[MATERIALS PROVIDED — start]

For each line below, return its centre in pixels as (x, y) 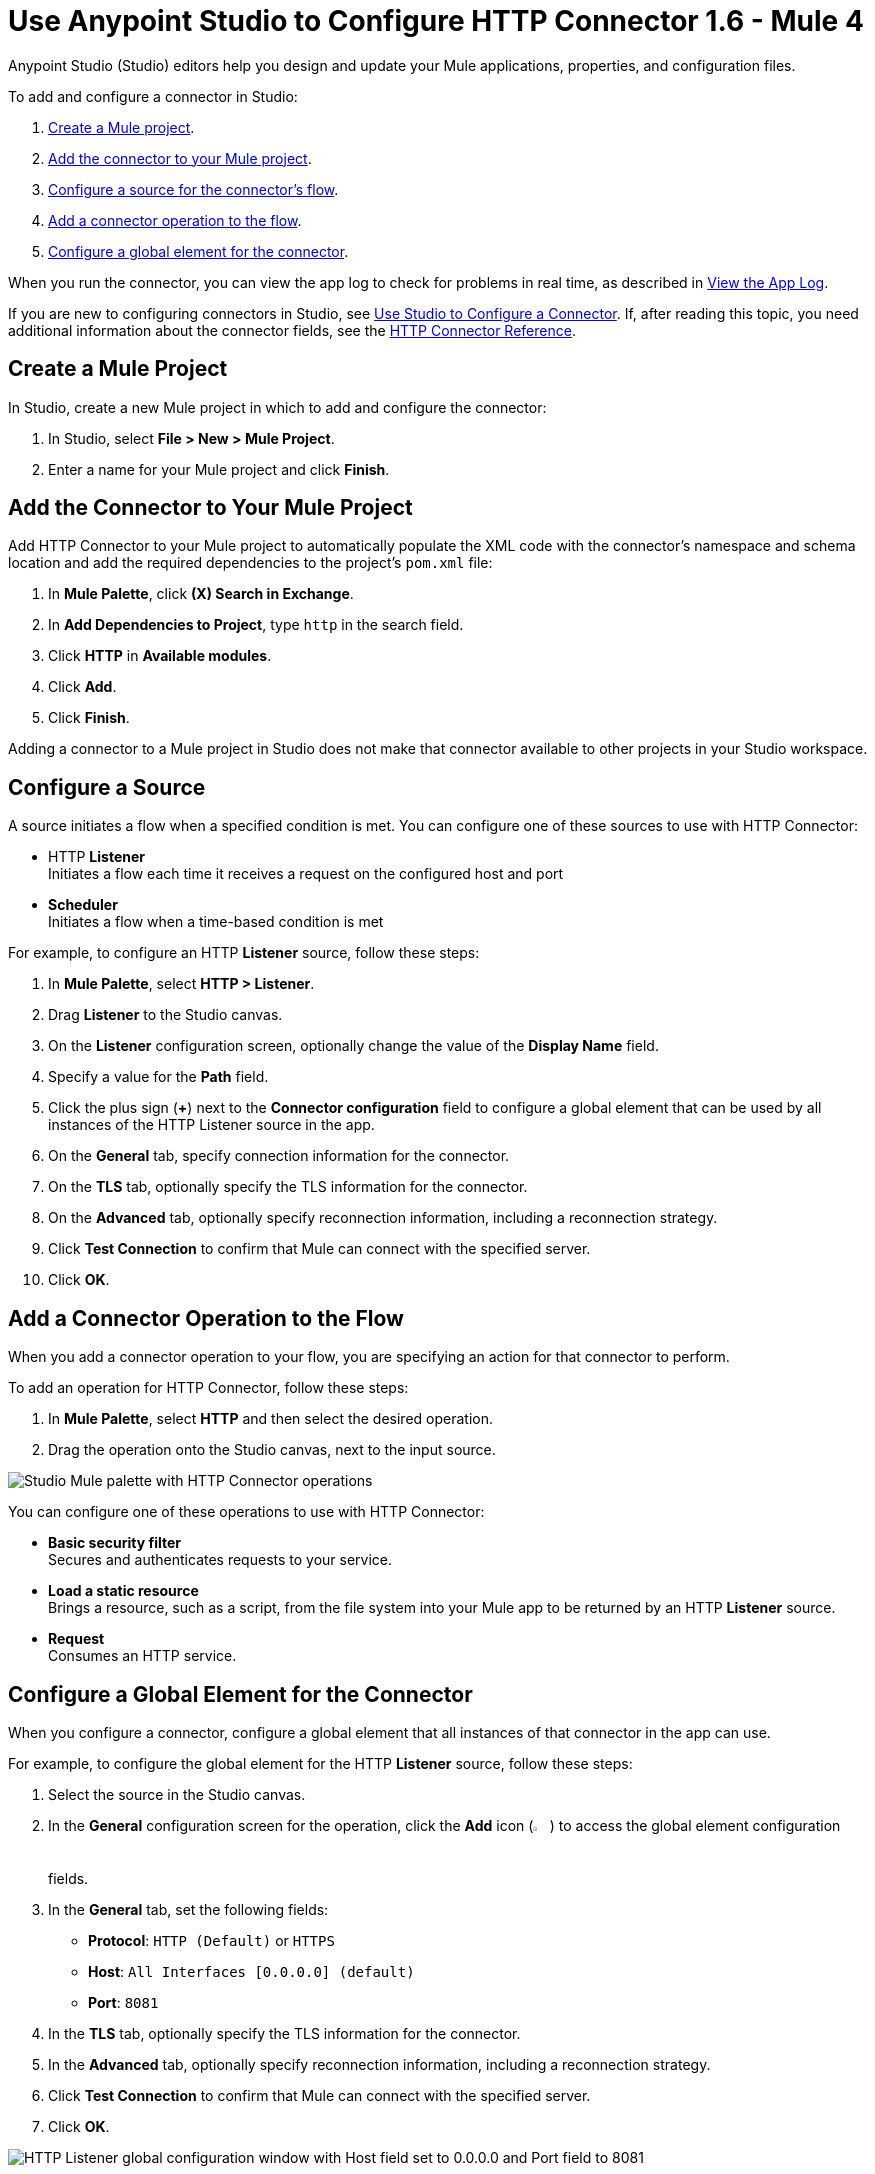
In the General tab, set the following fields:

[MATERIALS PROVIDED — finish]
[MATERIALS PROVIDED — start]

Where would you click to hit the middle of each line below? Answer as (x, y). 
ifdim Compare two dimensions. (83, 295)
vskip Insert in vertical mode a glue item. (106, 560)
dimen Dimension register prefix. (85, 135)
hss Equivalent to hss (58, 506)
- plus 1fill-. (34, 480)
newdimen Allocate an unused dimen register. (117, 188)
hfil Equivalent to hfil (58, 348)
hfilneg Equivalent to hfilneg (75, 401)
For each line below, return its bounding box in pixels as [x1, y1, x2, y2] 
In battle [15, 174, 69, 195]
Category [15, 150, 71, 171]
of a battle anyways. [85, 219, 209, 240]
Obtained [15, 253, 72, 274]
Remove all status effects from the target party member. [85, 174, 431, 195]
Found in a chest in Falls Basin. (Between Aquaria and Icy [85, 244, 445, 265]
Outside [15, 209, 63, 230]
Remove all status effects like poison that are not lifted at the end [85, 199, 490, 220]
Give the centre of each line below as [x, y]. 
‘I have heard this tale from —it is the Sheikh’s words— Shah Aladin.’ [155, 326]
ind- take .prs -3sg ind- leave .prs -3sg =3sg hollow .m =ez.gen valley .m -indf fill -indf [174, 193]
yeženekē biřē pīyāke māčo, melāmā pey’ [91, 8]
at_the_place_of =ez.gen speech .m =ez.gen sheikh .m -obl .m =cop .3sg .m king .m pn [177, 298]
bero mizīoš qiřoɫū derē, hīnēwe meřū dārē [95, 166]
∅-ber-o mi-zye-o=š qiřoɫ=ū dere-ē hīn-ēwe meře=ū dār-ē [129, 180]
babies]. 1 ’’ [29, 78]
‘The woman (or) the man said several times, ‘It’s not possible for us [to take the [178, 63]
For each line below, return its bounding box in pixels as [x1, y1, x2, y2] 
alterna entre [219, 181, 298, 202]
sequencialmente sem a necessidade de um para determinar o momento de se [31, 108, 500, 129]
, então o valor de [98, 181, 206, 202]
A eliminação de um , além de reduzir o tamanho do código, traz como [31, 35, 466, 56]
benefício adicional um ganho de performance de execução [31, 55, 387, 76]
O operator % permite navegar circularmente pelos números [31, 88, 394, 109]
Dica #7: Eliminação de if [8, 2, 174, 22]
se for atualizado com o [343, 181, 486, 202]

[MATERIALS PROVIDED — finish]

#### TASK REQUIREMENTS
Starting at the line that contains "For each line below, return its centre" and ending at the line that contains "In the General", transcribe the material above exactly, excluding pictures.

#### YOUR SOLUTION
For each line below, return its centre in pixels as (x, y) 
In the General tab, set the following fields:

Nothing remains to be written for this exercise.